Garvey suggested that deciding which form an infrastructure bill will take — whether through regular order or budget reconciliation — may depend on the revenue needed to pay for the bill’s actions.
Paying for the nation’s infrastructure needs is going to take multiple strategies, she said, though “anytime it could be done through incentives… that would make a difference.”
“We know that we need a robust Federal program, but there are a number of financing strategies that can be brought to the table,” she said, including public-private partnerships to deliver projects to the party best able to manage them.
Risk-sharing financial and operating partnerships have increased the acceleration of delivery of infrastructure projects and helped to maintain existing infrastructure at a higher standard. Through the use of public/private infrastructure partnerships, like green bonds financing utility and energy plants in California and risk-sharing partnership projects in Miami and at LaGuardia Airport, Garvey said there is more opportunity to reduce the size of the infrastructure bill at the federal level and opt for some bipartisan negotiation.
But while there will always be a focus on new projects and new priorities, transportation, including maintenance of the nation’s existing transportation systems, is certainly the nation’s most capital intensive and high-cost infrastructure investment. Much of the country’s transportation infrastructure is maintained with a federal fuel tax, first created in the early 1930s at 1 cent per gallon and currently sitting at 18.4 cents per gallon.
Shuster believes that a change in this fuel tax to a vehicle-miles-traveled tax, along with a one-time increase in government tax to make the transition, would not only be more fair but would assist in transportation planning. He suggested a change to this type of tax could increase funding by capturing more users, including electric and hybrid cars, as well as achieving revenue from non-motor users, like taxing bike tires.
“If you use the system, you pay for the system,” Shuster said.
Since 2018, the Eastern Transportation Coalition has done a series of vehicle pilots, including multi-state pilots, as a demonstration to help comprehend what a vehicle-miles-traveled tax could mean for personal wallets and households. Pilots like these are important as a transition away from the gas tax would be quite a big change.

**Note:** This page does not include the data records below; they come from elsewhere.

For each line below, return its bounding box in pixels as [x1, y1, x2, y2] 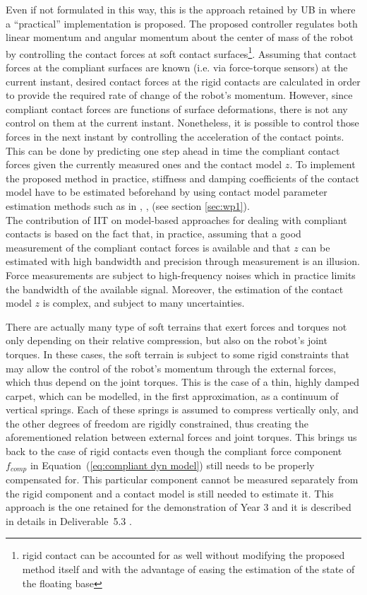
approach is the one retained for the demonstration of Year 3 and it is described [6, 500, 351, 514]
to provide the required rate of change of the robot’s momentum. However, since [6, 88, 353, 102]
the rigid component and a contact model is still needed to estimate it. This [6, 485, 334, 500]
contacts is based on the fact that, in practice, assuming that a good [6, 226, 301, 241]
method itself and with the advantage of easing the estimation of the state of [22, 562, 355, 577]
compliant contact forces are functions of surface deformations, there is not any [6, 101, 348, 116]
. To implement [289, 157, 356, 172]
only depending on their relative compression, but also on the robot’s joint [6, 333, 327, 348]
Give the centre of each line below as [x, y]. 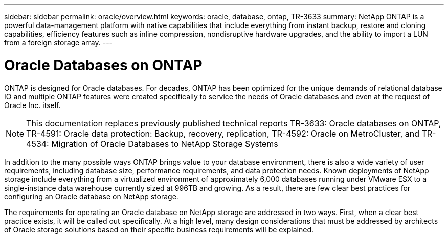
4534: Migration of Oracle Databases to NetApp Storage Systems [152, 143]
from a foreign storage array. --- [59, 43]
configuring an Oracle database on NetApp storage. [91, 196]
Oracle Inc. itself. [32, 105]
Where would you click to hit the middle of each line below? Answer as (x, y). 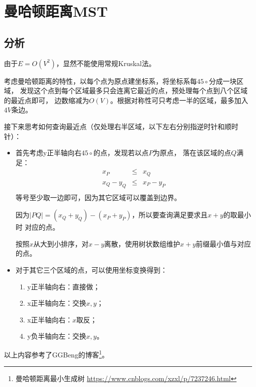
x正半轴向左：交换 (57, 303)
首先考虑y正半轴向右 (48, 153)
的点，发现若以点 (121, 153)
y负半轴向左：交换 (57, 336)
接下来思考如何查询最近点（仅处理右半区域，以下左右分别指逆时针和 (114, 126)
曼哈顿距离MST (56, 11)
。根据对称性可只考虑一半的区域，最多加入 (179, 100)
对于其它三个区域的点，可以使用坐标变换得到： (91, 270)
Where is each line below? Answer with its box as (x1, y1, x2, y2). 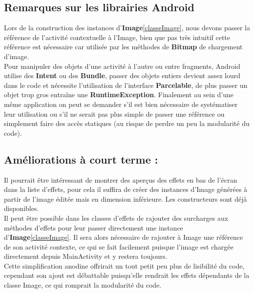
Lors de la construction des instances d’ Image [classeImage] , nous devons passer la (4, 22, 250, 33)
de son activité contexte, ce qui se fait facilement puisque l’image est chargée (4, 241, 233, 251)
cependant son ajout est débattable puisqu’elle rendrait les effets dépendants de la (4, 270, 250, 280)
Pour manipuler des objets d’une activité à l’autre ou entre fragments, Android (4, 61, 240, 71)
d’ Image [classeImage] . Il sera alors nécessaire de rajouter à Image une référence (4, 232, 243, 242)
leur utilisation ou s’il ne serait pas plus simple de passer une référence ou (4, 108, 225, 119)
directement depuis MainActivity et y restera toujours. (4, 251, 168, 261)
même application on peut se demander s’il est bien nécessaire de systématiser (4, 99, 238, 109)
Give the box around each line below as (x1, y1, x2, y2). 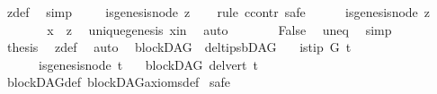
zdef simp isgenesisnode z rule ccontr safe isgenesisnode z (6, 3, 431, 21)
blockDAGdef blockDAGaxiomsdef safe (6, 73, 231, 91)
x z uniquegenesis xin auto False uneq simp (47, 20, 392, 38)
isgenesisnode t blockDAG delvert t (38, 55, 259, 73)
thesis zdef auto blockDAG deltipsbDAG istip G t (6, 38, 352, 56)
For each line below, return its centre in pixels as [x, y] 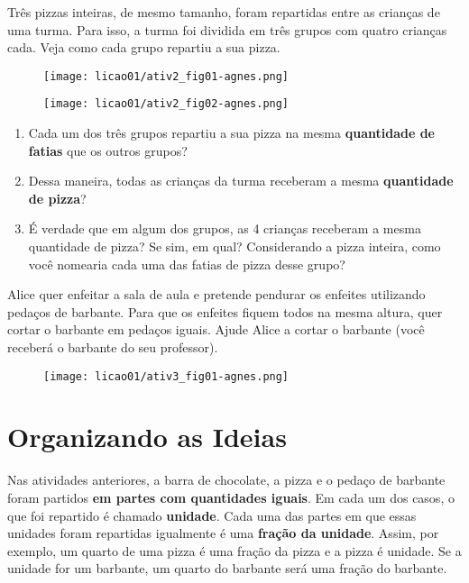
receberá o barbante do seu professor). [113, 347]
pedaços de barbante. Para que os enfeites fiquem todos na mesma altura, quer [225, 311]
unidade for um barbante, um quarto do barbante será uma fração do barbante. [227, 568]
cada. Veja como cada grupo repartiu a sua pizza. [144, 47]
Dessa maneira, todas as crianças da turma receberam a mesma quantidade [241, 181]
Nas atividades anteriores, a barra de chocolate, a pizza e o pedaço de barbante [226, 480]
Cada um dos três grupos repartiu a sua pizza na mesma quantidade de [231, 133]
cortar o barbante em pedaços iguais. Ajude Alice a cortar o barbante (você [216, 329]
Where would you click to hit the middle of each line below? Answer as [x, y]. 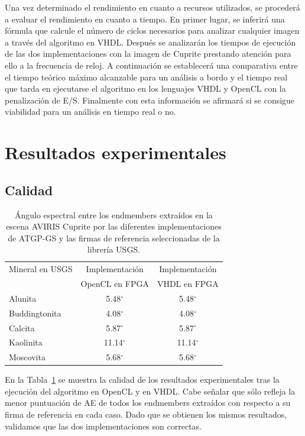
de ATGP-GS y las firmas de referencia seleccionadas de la [114, 238]
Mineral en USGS [41, 269]
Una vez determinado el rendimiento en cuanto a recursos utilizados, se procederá [152, 7]
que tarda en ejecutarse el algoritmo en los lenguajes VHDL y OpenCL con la [145, 88]
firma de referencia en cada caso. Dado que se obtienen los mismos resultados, [146, 414]
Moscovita [27, 357]
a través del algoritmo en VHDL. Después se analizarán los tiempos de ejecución [150, 42]
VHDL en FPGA [188, 283]
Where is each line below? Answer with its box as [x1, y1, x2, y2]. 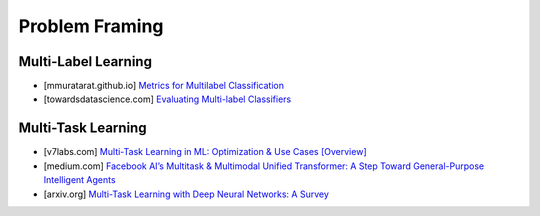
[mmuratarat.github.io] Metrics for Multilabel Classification [43, 80, 285, 92]
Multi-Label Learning [18, 53, 152, 70]
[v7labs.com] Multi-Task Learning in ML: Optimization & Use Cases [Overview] [43, 146, 367, 158]
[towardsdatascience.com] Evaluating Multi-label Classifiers [43, 93, 292, 105]
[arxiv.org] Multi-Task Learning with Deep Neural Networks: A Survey [43, 188, 330, 200]
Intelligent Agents [43, 174, 116, 186]
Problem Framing [18, 15, 164, 37]
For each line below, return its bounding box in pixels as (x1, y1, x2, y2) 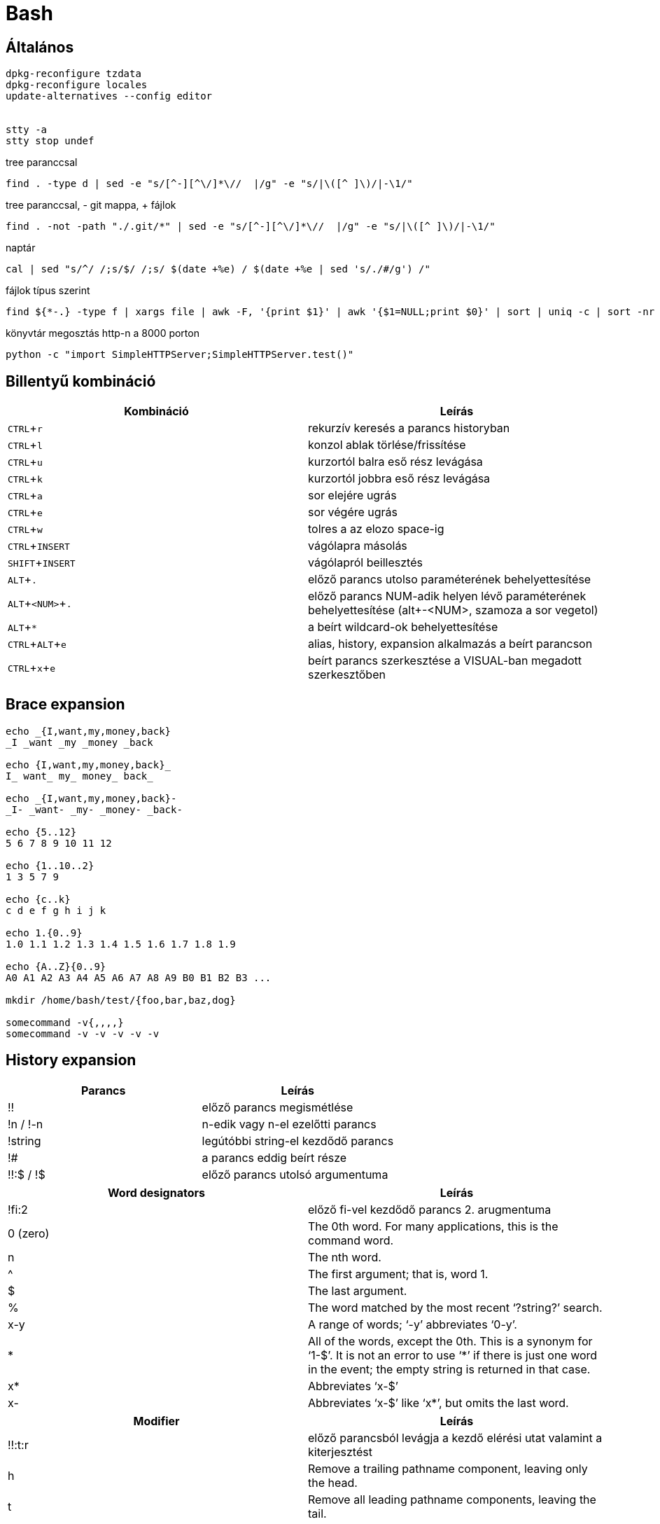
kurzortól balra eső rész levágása (308, 455, 483, 469)
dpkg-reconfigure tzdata (6, 68, 141, 80)
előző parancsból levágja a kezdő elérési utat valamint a (308, 1430, 603, 1445)
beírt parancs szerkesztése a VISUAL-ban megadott (308, 653, 582, 668)
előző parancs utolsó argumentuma (202, 1167, 388, 1182)
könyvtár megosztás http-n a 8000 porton (6, 327, 199, 340)
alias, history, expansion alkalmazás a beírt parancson (308, 637, 593, 651)
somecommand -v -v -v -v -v (6, 1027, 160, 1039)
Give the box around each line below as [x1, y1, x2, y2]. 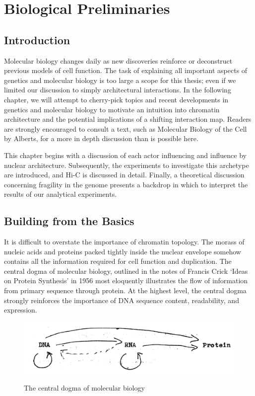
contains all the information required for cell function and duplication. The [4, 256, 232, 266]
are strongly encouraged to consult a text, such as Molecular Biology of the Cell [4, 123, 247, 134]
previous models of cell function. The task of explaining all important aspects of [4, 65, 248, 76]
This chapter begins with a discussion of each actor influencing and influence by [4, 150, 247, 160]
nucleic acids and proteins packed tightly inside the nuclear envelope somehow [4, 246, 241, 256]
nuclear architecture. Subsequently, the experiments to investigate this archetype [4, 159, 249, 170]
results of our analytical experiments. [4, 189, 117, 199]
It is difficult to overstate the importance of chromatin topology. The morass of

“People get the concept of user-pay…. but are not convinced that we have a problem,” said Patricia Hendren, executive director of the Coalition.
“The fuel tax is a blunt way of assessing use of the system,” Hendren said while warning that while future solutions need to address both passenger vehicles and trucks, cargo trucks are likely to balk at a vehicle-miles-traveled approach, at least initially.
Even the separate pieces of infrastructure policy are a challenge to negotiate in today’s environment. At this point, what will eventually happen to pass and fund a larger infrastructure bill in Congress will depend on stakeholders, priorities, and pay fors.